Diagnosis of KHV disease outbreaks is usually made based on epdemiology, characteristic histopathology, and the presence of the virus in internal organs demonstrated by cell culture or PCR assay. Periodic KHV surveillance may be done in koi growing countries by periodically sampling fish from ponds and doing PCR testing. Some health certificates and certifications will state "KHV specific amplification was not detected when genomic DNA from specimens were used as template". Others may just say they are free of KHV. PCR technology has proven very useful for confirming diagnosis in acute disease outbreaks. Unfortunately, PCR has not been found sensitive enough to detect those KHV survivors which may carry the virus in a latent or persistent infective state (carriers). It currently takes measurement of anti KHV antibodies to determine if a koi has previously been infected with KHV and has the potential of periodic virus shedding, infecting other fish.

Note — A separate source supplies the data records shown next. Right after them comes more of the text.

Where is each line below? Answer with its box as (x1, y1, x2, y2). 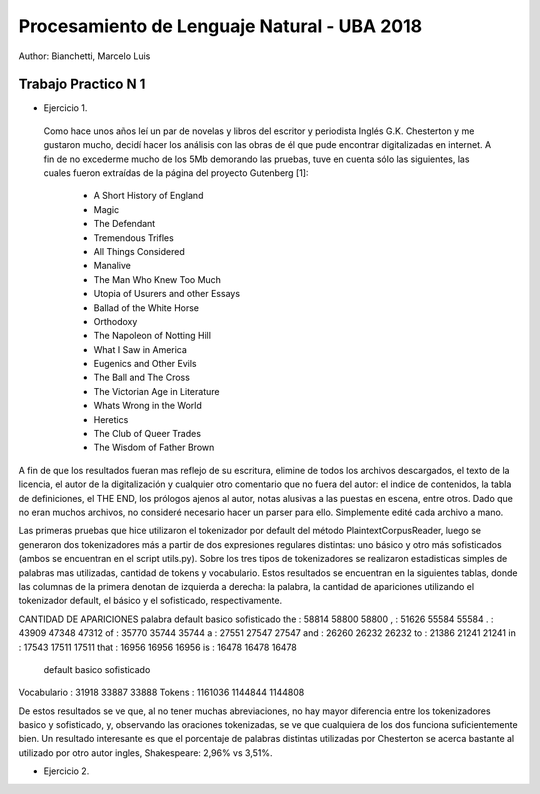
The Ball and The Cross (93, 371, 190, 384)
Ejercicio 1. (43, 102, 88, 114)
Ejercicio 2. (43, 765, 90, 777)
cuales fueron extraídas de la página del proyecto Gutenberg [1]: (43, 167, 309, 179)
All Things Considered (93, 245, 185, 257)
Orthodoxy (93, 315, 138, 327)
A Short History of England (93, 190, 204, 202)
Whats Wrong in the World (93, 400, 202, 412)
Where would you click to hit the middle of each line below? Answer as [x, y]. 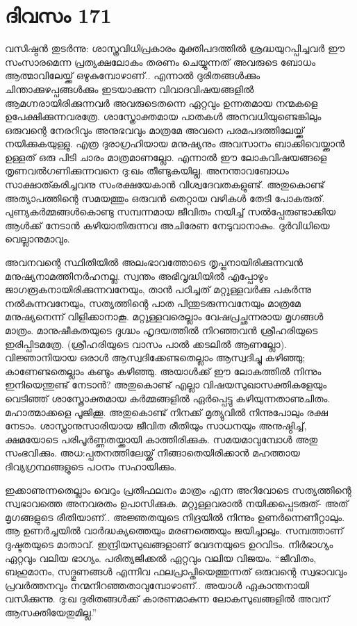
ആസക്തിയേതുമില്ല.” [51, 612]
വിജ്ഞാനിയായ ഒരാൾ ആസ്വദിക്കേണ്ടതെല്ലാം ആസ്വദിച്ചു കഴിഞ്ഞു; [155, 357]
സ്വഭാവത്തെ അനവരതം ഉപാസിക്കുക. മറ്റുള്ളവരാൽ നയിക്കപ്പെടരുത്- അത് [177, 503]
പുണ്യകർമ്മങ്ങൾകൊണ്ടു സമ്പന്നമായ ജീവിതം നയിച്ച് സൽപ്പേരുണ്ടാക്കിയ [171, 212]
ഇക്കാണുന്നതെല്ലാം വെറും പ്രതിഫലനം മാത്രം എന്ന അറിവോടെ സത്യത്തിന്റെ [178, 489]
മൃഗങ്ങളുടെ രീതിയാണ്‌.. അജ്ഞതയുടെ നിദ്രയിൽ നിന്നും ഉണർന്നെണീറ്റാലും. [175, 517]
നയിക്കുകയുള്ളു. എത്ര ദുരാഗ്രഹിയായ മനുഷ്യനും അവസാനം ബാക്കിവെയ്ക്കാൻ [175, 143]
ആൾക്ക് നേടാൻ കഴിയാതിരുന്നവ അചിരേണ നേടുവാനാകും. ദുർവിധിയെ [167, 225]
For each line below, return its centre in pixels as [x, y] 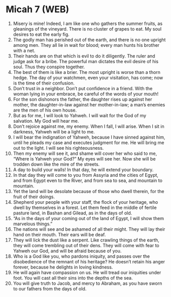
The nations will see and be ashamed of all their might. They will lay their [89, 229]
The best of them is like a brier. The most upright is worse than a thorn [87, 72]
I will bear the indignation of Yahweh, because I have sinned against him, [89, 137]
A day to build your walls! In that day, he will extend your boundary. [83, 170]
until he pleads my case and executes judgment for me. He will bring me [89, 142]
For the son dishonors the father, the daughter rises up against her [82, 99]
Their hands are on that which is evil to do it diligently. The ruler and [84, 56]
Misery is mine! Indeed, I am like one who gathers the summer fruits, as [88, 23]
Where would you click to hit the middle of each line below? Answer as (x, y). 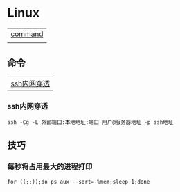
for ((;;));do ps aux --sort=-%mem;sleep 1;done (79, 182)
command (27, 34)
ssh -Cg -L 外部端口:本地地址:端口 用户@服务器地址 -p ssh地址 (90, 122)
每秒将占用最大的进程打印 (50, 167)
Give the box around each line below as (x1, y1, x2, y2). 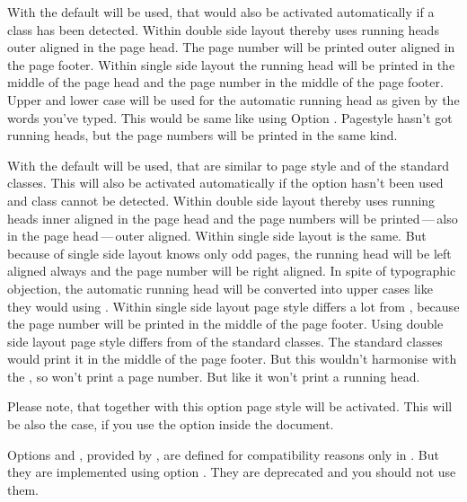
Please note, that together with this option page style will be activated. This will (7, 397, 453, 416)
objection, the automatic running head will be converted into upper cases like (7, 278, 433, 297)
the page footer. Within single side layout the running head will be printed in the (7, 55, 455, 74)
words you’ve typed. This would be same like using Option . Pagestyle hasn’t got (7, 108, 453, 127)
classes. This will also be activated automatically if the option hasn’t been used (7, 173, 444, 192)
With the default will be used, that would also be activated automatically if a (7, 3, 435, 21)
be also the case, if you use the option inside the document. (7, 415, 334, 434)
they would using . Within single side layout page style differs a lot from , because (7, 296, 460, 315)
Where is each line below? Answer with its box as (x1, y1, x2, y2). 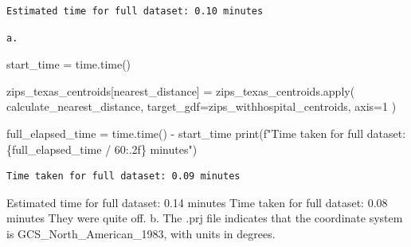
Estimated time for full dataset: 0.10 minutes (6, 6, 264, 17)
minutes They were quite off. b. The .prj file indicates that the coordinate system (6, 210, 403, 226)
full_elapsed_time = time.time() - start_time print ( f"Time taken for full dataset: (6, 124, 406, 141)
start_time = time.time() (6, 56, 131, 73)
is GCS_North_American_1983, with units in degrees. (6, 225, 276, 241)
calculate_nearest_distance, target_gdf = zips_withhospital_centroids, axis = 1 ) (6, 98, 397, 115)
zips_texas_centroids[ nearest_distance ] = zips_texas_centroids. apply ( (6, 82, 355, 99)
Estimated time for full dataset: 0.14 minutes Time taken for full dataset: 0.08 (6, 194, 388, 210)
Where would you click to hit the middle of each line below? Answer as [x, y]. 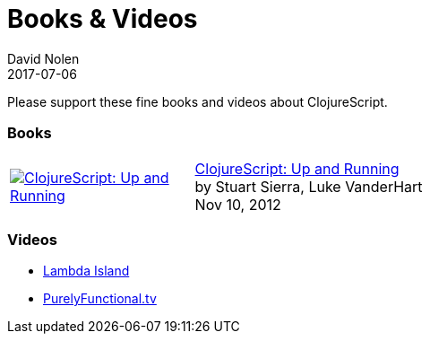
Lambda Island [86, 271]
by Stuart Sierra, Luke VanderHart [309, 186]
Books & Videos [103, 19]
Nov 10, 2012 [238, 204]
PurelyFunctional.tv [100, 299]
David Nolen [43, 58]
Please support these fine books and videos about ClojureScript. [198, 101]
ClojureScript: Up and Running [297, 168]

No KHV quarantine or testing procedure offers 100% assurance a koi previously infected with KHV will be detected. Through quarantine and serological testing we can greatly reduce the odds of infecting other koi. . Serological technology is available to measure antibodies to the KHV virus. Both Enzyme Linked Immunosorbant Assay (ELISA) and the Virus Neutralization Antibody Assay (VN) serologies are available at modest cost, the latter being the most sensitive. The KHV disease outbreak illustrated in the photos should have been prevented by testing the fish for the carrier state while in quarantine. Serology done on survivors strongly suggests some imports had survived a previous KHV infection as they carried low antibody titers. It is unclear how long a KHV survivor will maintain detectable antibodies but studies are in progress. The CEFAS group has demonstrated detectable antibodies a year or more following infection. Using serology on fish in quarantine is another tool we have available for protecting our collections. If a fish has detectable levels of antibodies to KHV, it has been previously infected and must be considered a carrier. Carriers have the potential to shed the virus at a later time, infecting other fish. Materials and procedures we find useful for drawing blood for anti KHV antibody testing are outlined.
PCR testing is useful when fish are sick and dying but is usually not of benefit when fish appear healthy. PCR testing is extremely helpful in confirming histopathology when fish are dying. Again, PCR testing is extremely unlikely to detect disease in healthy appearing fish. All PCR techniques are not equally sensitive. Current PCR technology is inadequate for detecting the latent or carrier state of Koi herpesvirus.